Start of Data shown

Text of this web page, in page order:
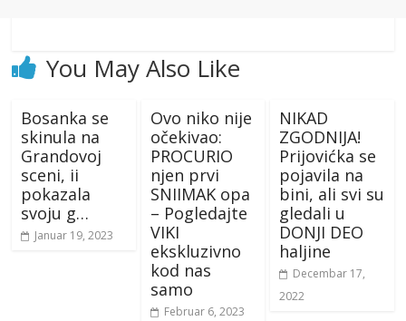
You May Also Like
Bosanka se
skinula na
Grandovoj
sceni, ii
pokazala
svoju g…
Januar 19, 2023
Ovo niko nije
očekivao:
PROCURIO
njen prvi
SNIIMAK opa
– Pogledajte
VIKI
ekskluzivno
kod nas
samo
Februar 6, 2023
NIKAD
ZGODNIJA!
Prijovićka se
pojavila na
bini, ali svi su
gledali u
DONJI DEO
haljine
Decembar 17,
2022
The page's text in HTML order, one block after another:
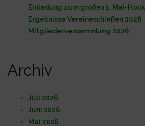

End of Data shown

**Work request**
Where the material above includes pictures, omit them and retype everything else exactly.

**Exercise response**
Text of this web page, in page order:
You May Also Like
Bosanka se
skinula na
Grandovoj
sceni, ii
pokazala
svoju g…
Januar 19, 2023
Ovo niko nije
očekivao:
PROCURIO
njen prvi
SNIIMAK opa
– Pogledajte
VIKI
ekskluzivno
kod nas
samo
Februar 6, 2023
NIKAD
ZGODNIJA!
Prijovićka se
pojavila na
bini, ali svi su
gledali u
DONJI DEO
haljine
Decembar 17,
2022
The page's text in HTML order, one block after another:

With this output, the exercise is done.